# [Task requirements]
Please transcribe every record below exactly, leaving out the pictures.

# [Data for processing]
┄┄┄┄┄┄

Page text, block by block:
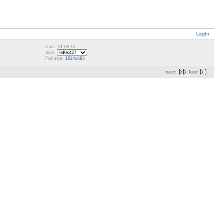
Login
Date: 21-03-10
Size:
Full size: 1024x683
next last
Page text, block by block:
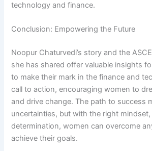
technology and finance.
Conclusion: Empowering the Future
Noopur Chaturvedi’s story and the
she has shared offer valuable insights
to make their mark in the finance and
call to action, encouraging women to
and drive change. The path to success
uncertainties, but with the right
determination, women can overcome
achieve their goals.
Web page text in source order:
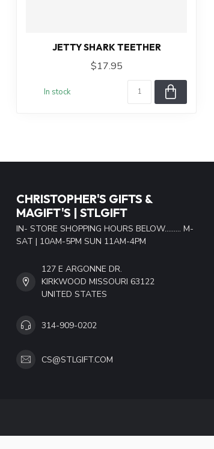
JETTY SHARK TEETHER
$17.95
In stock
CHRISTOPHER'S GIFTS &
MAGIFT'S | STLGIFT
IN- STORE SHOPPING HOURS BELOW......... M-
SAT | 10AM-5PM SUN 11AM-4PM
127 E ARGONNE DR.
KIRKWOOD MISSOURI 63122
UNITED STATES
314-909-0202
CS@STLGIFT.COM
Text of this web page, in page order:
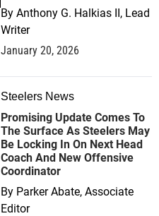
By Anthony G. Halkias II, Lead
Writer
January 20, 2026
Steelers News
Promising Update Comes To
The Surface As Steelers May
Be Locking In On Next Head
Coach And New Offensive
Coordinator
By Parker Abate, Associate
Editor
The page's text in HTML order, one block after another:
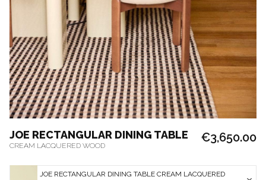
JOE RECTANGULAR DINING TABLE
CREAM LACQUERED WOOD
€3,650.00
JOE RECTANGULAR DINING TABLE CREAM LACQUERED
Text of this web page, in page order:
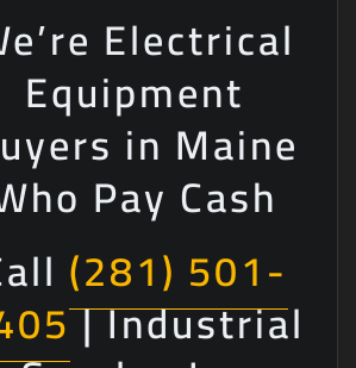
Electrical
Equipment
in Maine
Pay Cash
(281) 501-
| Industrial
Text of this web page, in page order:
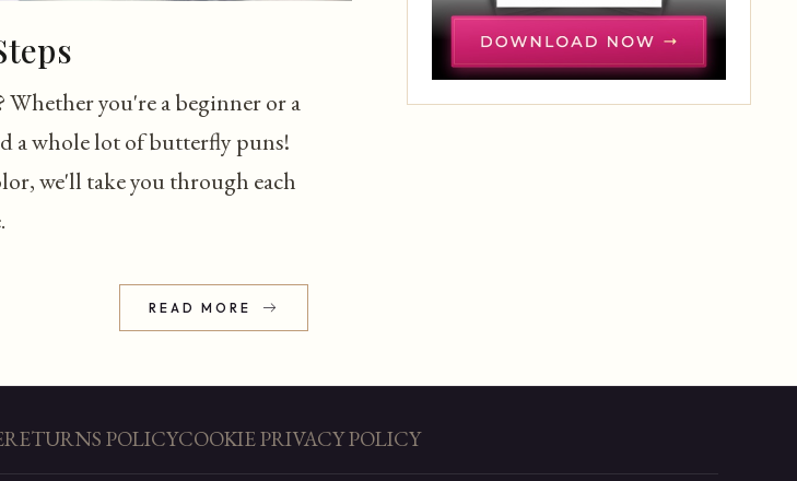
you're a beginner or a
a whole lot of butterfly puns!
we'll take you through each
READ MORE
RETURNS POLICYCOOKIE PRIVACY POLICY
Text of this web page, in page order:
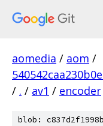
aomedia / aom /
/ . / av1 / encoder
blob:
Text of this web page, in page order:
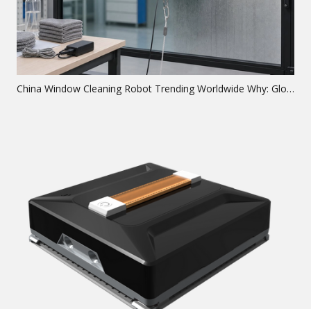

┄┄┄┄┄┄

# [Task solution]
Page text, block by block:
Login
Date: 21-03-10
Size:
Full size: 1024x683
next last
Page text, block by block:
technology and finance.
Conclusion: Empowering the Future
Noopur Chaturvedi’s story and the
she has shared offer valuable insights
to make their mark in the finance and
call to action, encouraging women to
and drive change. The path to success
uncertainties, but with the right
determination, women can overcome
achieve their goals.
Web page text in source order:
JETTY SHARK TEETHER
$17.95
In stock
CHRISTOPHER'S GIFTS &
MAGIFT'S | STLGIFT
IN- STORE SHOPPING HOURS BELOW......... M-
SAT | 10AM-5PM SUN 11AM-4PM
127 E ARGONNE DR.
KIRKWOOD MISSOURI 63122
UNITED STATES
314-909-0202
CS@STLGIFT.COM
Text of this web page, in page order:
By Anthony G. Halkias II, Lead
Writer
January 20, 2026
Steelers News
Promising Update Comes To
The Surface As Steelers May
Be Locking In On Next Head
Coach And New Offensive
Coordinator
By Parker Abate, Associate
Editor
The page's text in HTML order, one block after another:
JOE RECTANGULAR DINING TABLE
CREAM LACQUERED WOOD
€3,650.00
JOE RECTANGULAR DINING TABLE CREAM LACQUERED
Text of this web page, in page order:
Electrical
Equipment
in Maine
Pay Cash
(281) 501-
| Industrial
Text of this web page, in page order:
you're a beginner or a
a whole lot of butterfly puns!
we'll take you through each
READ MORE
RETURNS POLICYCOOKIE PRIVACY POLICY
Text of this web page, in page order:
aomedia / aom /
/ . / av1 / encoder
blob:
Text of this web page, in page order:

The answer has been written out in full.